(Records excerpted from a collection)
┌──

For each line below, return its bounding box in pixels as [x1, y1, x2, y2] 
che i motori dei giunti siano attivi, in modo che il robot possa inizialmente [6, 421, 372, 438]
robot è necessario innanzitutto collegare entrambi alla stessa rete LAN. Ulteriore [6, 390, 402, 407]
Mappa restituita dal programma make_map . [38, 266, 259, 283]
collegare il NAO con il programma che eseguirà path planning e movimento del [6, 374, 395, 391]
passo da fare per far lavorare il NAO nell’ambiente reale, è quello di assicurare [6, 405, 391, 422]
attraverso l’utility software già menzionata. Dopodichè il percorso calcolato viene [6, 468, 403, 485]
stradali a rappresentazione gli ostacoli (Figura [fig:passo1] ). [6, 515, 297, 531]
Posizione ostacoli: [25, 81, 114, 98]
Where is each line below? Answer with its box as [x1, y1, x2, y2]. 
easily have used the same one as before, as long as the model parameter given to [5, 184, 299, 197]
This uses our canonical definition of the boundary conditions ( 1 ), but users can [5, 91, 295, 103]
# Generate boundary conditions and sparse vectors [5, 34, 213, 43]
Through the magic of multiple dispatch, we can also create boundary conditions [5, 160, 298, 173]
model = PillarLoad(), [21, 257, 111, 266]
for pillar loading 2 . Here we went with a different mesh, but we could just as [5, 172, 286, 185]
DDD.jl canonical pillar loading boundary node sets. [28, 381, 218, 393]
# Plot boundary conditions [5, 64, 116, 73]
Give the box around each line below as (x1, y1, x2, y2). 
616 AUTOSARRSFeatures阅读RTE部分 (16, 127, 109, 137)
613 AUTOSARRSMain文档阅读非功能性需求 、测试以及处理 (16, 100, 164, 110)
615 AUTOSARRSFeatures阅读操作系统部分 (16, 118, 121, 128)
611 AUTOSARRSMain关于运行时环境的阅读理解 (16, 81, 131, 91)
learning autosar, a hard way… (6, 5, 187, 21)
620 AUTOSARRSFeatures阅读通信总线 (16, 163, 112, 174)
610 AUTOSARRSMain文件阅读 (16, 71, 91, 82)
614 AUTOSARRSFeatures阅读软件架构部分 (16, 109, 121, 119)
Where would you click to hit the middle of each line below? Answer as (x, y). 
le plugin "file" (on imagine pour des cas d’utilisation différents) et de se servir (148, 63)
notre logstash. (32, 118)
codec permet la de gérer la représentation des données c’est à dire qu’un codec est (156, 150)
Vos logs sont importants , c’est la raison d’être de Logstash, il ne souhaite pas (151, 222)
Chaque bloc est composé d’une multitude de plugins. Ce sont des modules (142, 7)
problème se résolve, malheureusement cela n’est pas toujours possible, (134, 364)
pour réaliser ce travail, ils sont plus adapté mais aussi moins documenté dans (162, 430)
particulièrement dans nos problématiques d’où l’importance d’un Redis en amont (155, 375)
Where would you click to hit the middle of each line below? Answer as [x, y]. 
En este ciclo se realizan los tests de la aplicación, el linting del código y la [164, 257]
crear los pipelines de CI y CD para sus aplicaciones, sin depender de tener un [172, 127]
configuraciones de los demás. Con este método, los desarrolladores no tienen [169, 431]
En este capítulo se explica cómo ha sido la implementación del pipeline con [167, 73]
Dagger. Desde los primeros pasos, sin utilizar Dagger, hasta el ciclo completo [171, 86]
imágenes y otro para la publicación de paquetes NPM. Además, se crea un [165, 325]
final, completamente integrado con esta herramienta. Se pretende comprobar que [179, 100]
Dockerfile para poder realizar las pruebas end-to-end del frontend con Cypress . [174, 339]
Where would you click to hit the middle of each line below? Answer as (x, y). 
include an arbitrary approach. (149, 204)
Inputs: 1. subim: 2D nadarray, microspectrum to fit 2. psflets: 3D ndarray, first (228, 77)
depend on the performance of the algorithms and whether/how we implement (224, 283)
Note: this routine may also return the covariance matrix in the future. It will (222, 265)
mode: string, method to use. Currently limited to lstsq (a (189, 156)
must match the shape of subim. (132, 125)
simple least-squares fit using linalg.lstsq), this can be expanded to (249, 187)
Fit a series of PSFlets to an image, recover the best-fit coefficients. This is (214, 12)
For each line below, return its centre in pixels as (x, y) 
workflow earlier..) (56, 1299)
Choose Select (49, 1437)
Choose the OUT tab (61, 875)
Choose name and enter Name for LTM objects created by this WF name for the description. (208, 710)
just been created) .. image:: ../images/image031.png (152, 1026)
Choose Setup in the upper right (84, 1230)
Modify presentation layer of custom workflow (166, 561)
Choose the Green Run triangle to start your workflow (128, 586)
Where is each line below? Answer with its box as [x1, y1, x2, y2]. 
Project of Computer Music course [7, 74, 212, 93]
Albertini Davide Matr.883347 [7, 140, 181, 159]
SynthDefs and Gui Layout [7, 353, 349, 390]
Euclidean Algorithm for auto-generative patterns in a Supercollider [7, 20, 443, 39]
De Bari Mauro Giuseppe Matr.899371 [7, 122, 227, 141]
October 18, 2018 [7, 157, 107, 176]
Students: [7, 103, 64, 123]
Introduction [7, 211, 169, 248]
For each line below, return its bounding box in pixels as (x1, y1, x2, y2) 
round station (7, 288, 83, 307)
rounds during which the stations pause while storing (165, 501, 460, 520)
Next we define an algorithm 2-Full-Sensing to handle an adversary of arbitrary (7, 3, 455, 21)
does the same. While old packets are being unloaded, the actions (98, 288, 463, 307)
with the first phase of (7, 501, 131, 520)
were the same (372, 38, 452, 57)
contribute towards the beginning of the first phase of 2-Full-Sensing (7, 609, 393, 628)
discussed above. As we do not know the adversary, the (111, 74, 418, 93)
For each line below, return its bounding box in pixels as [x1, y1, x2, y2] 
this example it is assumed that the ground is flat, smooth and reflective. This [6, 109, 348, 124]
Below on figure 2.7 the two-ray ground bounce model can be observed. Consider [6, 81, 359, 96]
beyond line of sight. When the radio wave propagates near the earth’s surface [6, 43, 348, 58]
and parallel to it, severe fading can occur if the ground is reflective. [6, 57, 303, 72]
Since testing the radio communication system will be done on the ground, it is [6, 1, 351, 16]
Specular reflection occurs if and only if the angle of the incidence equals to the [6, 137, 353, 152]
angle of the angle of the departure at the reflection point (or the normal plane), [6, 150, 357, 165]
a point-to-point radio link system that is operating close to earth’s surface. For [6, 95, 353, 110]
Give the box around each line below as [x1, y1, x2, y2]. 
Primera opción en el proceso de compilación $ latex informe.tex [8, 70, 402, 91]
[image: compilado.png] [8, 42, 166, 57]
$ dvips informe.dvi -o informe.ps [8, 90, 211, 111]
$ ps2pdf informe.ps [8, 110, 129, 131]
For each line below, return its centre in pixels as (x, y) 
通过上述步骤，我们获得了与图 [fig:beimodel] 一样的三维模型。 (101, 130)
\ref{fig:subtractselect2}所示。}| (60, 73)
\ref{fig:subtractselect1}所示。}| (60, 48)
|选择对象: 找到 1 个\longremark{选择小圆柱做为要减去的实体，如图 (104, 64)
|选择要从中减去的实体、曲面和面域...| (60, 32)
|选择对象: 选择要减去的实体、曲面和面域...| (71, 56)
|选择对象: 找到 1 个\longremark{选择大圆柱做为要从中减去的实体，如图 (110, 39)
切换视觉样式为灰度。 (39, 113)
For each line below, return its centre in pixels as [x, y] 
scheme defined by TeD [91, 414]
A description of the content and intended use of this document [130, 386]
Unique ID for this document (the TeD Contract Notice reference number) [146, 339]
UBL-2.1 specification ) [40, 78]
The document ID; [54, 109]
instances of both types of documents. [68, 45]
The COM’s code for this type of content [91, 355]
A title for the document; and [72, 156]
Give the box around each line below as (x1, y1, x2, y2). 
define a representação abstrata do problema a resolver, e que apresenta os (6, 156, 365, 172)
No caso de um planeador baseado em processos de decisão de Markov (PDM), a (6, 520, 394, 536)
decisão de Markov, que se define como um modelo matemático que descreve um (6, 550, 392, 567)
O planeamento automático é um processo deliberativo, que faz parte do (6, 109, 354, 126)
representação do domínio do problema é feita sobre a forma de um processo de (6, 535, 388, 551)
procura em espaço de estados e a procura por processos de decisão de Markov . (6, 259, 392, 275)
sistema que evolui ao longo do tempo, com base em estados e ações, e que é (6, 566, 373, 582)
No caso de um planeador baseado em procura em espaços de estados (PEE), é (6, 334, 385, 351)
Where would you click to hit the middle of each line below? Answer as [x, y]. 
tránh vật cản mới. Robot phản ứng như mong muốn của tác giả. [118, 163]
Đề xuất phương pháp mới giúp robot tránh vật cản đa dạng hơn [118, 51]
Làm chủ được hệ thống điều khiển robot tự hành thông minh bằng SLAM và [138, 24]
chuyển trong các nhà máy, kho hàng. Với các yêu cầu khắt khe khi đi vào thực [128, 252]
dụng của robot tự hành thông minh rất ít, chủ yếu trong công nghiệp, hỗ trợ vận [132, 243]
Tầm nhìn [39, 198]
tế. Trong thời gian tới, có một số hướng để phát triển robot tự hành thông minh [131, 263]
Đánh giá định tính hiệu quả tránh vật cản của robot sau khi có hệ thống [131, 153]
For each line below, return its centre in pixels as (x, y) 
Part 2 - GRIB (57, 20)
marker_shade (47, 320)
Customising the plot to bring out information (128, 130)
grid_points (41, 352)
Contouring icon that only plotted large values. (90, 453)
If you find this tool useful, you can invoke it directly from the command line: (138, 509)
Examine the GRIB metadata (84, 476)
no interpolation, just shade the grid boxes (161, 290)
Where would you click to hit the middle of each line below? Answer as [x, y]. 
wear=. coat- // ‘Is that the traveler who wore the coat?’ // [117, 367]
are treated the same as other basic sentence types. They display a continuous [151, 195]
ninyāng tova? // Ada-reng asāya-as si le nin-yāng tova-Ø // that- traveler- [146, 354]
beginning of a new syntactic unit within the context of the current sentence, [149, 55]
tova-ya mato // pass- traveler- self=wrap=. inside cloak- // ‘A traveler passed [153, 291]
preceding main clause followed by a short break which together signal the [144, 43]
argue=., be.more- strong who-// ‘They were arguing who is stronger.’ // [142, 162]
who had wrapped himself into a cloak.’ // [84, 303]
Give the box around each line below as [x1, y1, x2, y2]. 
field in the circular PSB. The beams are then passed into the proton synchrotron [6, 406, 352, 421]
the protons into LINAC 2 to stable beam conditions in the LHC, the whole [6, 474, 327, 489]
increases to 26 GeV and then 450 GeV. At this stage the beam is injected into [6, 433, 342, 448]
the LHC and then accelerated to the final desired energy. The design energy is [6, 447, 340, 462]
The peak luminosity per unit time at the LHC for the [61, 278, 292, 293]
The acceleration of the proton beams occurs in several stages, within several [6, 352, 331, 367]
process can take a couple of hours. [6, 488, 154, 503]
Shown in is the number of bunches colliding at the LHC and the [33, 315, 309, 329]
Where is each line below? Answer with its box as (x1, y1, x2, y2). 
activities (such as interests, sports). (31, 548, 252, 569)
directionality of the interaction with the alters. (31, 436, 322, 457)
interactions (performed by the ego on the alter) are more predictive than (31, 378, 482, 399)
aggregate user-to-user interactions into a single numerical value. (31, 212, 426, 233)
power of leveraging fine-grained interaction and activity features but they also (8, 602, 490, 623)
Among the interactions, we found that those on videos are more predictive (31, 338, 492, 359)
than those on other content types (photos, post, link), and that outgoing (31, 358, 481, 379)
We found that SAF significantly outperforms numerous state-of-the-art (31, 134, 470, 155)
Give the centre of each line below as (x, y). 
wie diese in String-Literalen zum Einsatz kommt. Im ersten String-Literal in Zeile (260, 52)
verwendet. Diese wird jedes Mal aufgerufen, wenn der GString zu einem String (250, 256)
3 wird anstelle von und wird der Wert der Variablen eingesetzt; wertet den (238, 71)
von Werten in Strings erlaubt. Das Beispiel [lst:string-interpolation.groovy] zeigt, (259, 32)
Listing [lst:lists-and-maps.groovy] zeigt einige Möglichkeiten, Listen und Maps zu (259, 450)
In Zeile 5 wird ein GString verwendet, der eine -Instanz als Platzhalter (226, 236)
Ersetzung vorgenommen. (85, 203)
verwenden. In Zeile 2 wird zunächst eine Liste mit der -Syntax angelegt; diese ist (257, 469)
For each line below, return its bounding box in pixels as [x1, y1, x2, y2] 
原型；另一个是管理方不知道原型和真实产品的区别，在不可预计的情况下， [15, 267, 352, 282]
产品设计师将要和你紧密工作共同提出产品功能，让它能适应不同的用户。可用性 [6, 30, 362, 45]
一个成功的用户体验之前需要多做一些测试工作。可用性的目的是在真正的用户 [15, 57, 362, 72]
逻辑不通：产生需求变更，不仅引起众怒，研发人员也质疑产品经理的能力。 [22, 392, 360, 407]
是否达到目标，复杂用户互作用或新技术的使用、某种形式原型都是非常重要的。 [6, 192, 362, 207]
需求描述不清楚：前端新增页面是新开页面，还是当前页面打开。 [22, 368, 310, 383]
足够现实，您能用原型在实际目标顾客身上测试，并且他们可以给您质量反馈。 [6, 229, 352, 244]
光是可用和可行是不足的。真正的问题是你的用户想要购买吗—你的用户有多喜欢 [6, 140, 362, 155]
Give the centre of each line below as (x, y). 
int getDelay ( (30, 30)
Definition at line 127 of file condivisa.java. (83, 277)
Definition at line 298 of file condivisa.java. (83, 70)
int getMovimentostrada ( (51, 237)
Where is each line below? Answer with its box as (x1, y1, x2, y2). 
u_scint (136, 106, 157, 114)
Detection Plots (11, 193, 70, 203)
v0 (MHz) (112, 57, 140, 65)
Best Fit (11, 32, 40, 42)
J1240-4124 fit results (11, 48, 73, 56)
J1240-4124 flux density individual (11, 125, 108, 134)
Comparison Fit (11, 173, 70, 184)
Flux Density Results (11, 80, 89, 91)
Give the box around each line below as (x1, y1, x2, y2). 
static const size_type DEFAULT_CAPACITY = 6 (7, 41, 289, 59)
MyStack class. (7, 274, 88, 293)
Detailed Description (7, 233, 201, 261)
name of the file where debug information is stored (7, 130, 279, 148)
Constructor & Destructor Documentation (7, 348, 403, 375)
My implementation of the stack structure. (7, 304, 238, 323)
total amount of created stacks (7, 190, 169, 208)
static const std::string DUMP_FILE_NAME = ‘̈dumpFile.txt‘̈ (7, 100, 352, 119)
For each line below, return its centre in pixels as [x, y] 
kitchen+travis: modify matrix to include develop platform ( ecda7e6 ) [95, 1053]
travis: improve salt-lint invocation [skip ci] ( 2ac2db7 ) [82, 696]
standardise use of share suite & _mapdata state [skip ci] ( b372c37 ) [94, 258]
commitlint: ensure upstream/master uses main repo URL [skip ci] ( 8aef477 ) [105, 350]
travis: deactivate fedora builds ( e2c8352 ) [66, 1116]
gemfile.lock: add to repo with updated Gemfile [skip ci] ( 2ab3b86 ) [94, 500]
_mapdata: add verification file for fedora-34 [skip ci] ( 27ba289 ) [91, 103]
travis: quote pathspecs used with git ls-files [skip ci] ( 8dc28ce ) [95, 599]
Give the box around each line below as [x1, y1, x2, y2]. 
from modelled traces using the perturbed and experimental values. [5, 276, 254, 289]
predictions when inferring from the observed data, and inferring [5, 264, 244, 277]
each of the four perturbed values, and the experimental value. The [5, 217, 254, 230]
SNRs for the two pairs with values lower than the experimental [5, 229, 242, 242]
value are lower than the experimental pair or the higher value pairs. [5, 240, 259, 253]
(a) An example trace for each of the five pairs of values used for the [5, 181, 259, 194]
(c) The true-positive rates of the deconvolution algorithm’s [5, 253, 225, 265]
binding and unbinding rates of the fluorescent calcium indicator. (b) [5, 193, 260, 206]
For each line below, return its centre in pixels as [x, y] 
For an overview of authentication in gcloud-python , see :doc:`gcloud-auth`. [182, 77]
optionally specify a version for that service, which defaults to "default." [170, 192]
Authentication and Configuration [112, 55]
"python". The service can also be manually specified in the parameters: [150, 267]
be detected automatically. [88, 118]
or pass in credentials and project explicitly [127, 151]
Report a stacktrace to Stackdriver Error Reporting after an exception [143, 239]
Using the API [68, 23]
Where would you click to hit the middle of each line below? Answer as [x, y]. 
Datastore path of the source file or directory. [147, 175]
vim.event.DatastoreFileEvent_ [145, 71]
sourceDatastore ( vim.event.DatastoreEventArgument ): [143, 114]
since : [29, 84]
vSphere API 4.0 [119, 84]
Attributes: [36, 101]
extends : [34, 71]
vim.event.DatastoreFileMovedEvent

└──

• _WHAT IS NEEDED_
All lines above that include the word "perturbed" should be located and copied.

• _REPLY TO THE EXERCISE_
from modelled traces using the perturbed and experimental values. [5, 276, 254, 289]
each of the four perturbed values, and the experimental value. The [5, 217, 254, 230]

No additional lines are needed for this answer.